How this skill works

The skill inspects game systems and recommends architecture patterns and refactors based on common problems: tight coupling, duplicated logic, and performance hotspots. It explains how to apply state machines for behavioral logic, object pools for high-frequency allocations, observer/event systems for decoupled messaging, and command patterns for undo/replay and networking.
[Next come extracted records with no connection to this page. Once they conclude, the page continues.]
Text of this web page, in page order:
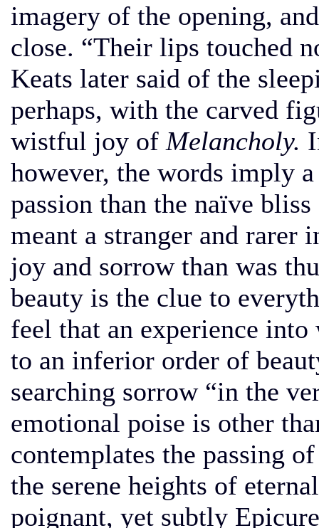
imagery of the opening,
close. “Their lips touched
Keats later said of the
perhaps, with the carved
wistful joy of Melancholy.
however, the words imply
passion than the naïve
meant a stranger and rarer
joy and sorrow than was
beauty is the clue to
feel that an experience into
to an inferior order of
searching sorrow “in the
emotional poise is other
contemplates the passing
the serene heights of
poignant, yet subtly
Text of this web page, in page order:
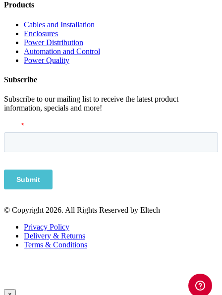
Products
Cables and Installation
Enclosures
Power Distribution
Automation and Control
Power Quality
Subscribe
Subscribe to our mailing list to receive the latest product
information, specials and more!
© Copyright 2026. All Rights Reserved by Eltech
Privacy Policy
Delivery & Returns
Terms & Conditions
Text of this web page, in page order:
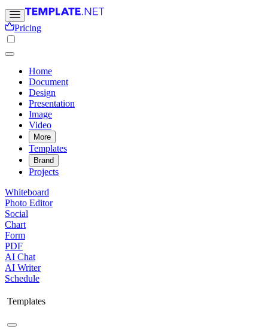
Pricing
Home
Document
Design
Presentation
Image
Video
More
Templates
Brand
Projects
Whiteboard
Photo Editor
Social
Chart
Form
PDF
AI Chat
AI Writer
Schedule
Templates
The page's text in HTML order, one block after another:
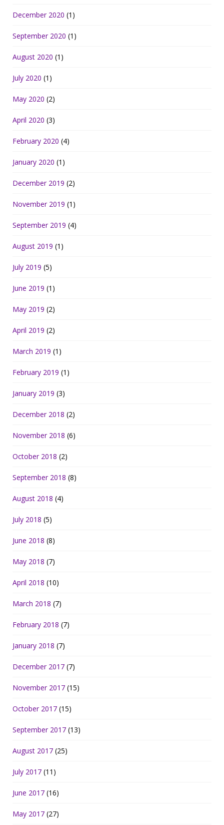
December 2020 (1)
September 2020 (1)
August 2020 (1)
July 2020 (1)
May 2020 (2)
April 2020 (3)
February 2020 (4)
January 2020 (1)
December 2019 (2)
November 2019 (1)
September 2019 (4)
August 2019 (1)
July 2019 (5)
June 2019 (1)
May 2019 (2)
April 2019 (2)
March 2019 (1)
February 2019 (1)
January 2019 (3)
December 2018 (2)
November 2018 (6)
October 2018 (2)
September 2018 (8)
August 2018 (4)
July 2018 (5)
June 2018 (8)
May 2018 (7)
April 2018 (10)
March 2018 (7)
February 2018 (7)
January 2018 (7)
December 2017 (7)
November 2017 (15)
October 2017 (15)
September 2017 (13)
August 2017 (25)
July 2017 (11)
June 2017 (16)
May 2017 (27)

It also maps components, systems, and managers to a clear game/engine layer separation and offers troubleshooting steps for common anti-patterns.

When to use it

  • Designing new gameplay systems or reworking existing ones
  • Optimizing performance for high-frequency objects (bullets, particles)
  • Improving testability and enabling unit tests for game logic
  • Reducing coupling between UI, gameplay, and engine code
  • Implementing undo, input recording, or deterministic networking

Best practices

  • Favor loose coupling: use events and interfaces instead of direct references
  • Separate pure logic from engine-specific classes to enable unit testing
  • Use data-driven design to tune gameplay without recompiling
  • Follow single-responsibility per class to keep systems focused and maintainable
  • Preallocate resources (object pools) for high churn objects to avoid runtime allocations

Example use cases

  • Implement a state machine for player and enemy AI to simplify transitions and debugging
  • Introduce an object pool for projectiles and particle effects to eliminate spikes in GC and allocation time
  • Replace direct UI updates with an event system so multiple listeners update independently
  • Build a command queue for input replay, undo features, or deterministic networked inputs
  • Refactor a monolithic GameManager into discrete managers and systems for combat, inventory, and quests

FAQ

How do I choose between events and direct calls?

Use events when multiple systems should react independently or to decouple sender and receiver; use direct calls for simple, tightly coupled interactions where performance and determinism matter.

When should I use object pooling?

Pool when objects are frequently created/destroyed (bullets, particles, enemies) or when allocations cause frame hitches; otherwise use normal instantiation for rare objects.